Bab 3

Tiba di sekolah, Kia bergegas menuju kelasnya. Karena belum mempunyai teman dia lebih memilih membaca buku. Dia sedikit iri melihat semua teman kelasnya saling berbincang satu sama lain yang tampak bahagia seakan hidup mereka tak mempunyai beban.

Dia juga pernah memiliki banyak teman, tapi semenjak Ayahnya meninggal dan keluarganya jatuh miskin semua temannya tiba-tiba menjahuinya, dari situlah Kia beranggapan jika dalam hidup uang adalah no satu.

Seorang siswi duduk di sampingnya yang tak lain teman kelasnya sendiri. Dari kemarin dia ingin mengajak Kia berkenalan tapi sikap Kia terlihat cuek. "Hei boleh kenalan nggak?"

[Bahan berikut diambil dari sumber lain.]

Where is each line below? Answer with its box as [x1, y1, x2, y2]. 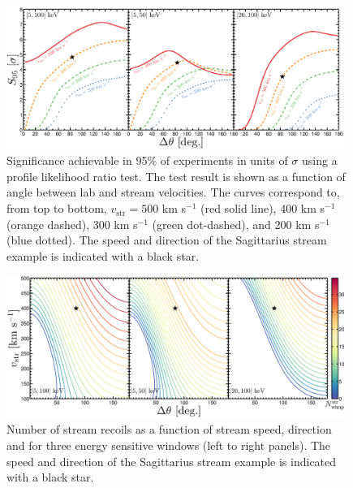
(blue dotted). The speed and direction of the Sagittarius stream [6, 231, 327, 248]
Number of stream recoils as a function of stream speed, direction [6, 421, 332, 438]
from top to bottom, [6, 200, 107, 217]
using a [302, 152, 338, 169]
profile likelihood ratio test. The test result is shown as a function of [6, 167, 346, 184]
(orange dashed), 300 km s [6, 215, 138, 232]
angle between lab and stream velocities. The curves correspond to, [6, 184, 340, 201]
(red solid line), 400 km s [200, 200, 325, 217]

Kia menutup bukunya, dia sangat senang ada yang ingin berkenalan dengannya. "Kia!" menyebut namanya sambil menjulurkan tangannya.

Heran melihat raut wajah Kia yang seketika berubah, "Ehh iya, nama gue Sila, mari berteman!" katanya sambil tersenyum.

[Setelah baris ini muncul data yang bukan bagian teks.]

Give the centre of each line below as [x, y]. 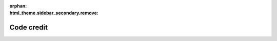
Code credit [29, 28]
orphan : [18, 6]
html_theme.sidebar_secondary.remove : [54, 13]
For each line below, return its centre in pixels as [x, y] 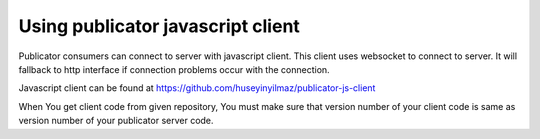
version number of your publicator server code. [116, 121]
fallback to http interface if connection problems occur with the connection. [174, 69]
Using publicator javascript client [159, 26]
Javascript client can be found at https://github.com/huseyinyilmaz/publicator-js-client [197, 88]

Sila Arabika, Siswi yang paling pintar di kelasnya bahkan seangkatannya, dia juga tidak memiliki banyak teman karena dia lebih suka menyendiri daripada berbaur dengan teman kelasnya. Tidak ada yang berani membullynya, karena Bokapnya salah satu petinggi di sekolah tersebut.

Kia mengagguk bahagia, akhirnya dia mempunyai seorang teman, tapi dia masih menyimpan sedikit kesedihan, akankah teman barunya itu masih mau berteman jika mengetahui dirinya yang tak punya apa-apa.

Selang beberapa menit berbincang, Kleo dan kedua sahabatnya memasuki kelas.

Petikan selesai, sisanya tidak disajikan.